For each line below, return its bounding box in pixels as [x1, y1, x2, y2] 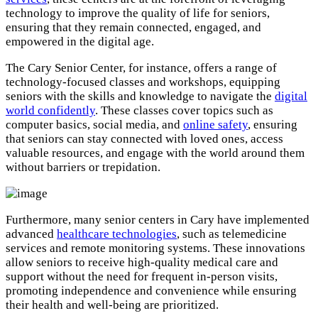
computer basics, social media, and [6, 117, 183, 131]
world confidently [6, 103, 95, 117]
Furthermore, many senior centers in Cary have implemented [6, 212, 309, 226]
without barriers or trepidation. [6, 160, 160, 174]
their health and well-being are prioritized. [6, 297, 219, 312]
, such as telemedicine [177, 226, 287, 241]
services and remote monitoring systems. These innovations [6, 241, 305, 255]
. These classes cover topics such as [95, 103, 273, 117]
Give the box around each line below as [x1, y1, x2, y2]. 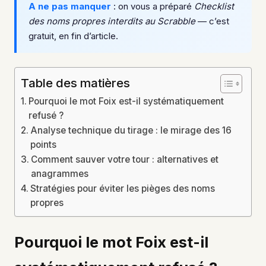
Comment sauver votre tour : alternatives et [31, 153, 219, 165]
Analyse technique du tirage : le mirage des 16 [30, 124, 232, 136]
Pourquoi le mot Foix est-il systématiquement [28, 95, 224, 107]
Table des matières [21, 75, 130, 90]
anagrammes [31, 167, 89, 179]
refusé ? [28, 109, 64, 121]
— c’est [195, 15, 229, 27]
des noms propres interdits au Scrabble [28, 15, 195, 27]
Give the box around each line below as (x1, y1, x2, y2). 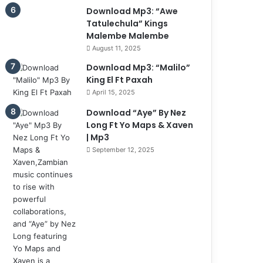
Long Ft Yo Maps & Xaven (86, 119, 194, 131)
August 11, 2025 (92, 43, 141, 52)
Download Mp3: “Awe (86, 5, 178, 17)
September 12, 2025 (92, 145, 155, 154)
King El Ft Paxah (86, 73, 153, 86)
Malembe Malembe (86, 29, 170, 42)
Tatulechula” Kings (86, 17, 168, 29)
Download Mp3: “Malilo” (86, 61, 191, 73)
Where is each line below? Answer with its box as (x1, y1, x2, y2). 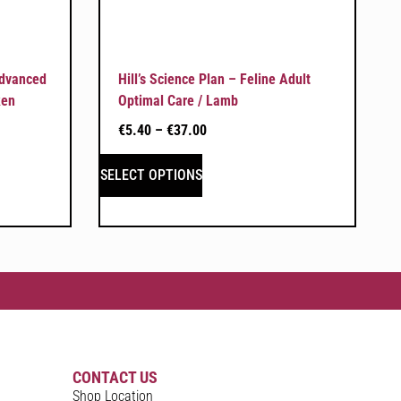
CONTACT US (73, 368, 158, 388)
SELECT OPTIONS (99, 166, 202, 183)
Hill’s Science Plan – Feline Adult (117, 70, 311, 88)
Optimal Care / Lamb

● **DESCRIPTION OF THE TASK**
Print exactly the lines running from the start of the entries above to the line with "without barriers or", both included; leave out any pictures.

● **RESPONSE AREA**
For each line below, return its bounding box in pixels as [x1, y1, x2, y2] 
computer basics, social media, and [6, 117, 183, 131]
world confidently [6, 103, 95, 117]
Furthermore, many senior centers in Cary have implemented [6, 212, 309, 226]
without barriers or trepidation. [6, 160, 160, 174]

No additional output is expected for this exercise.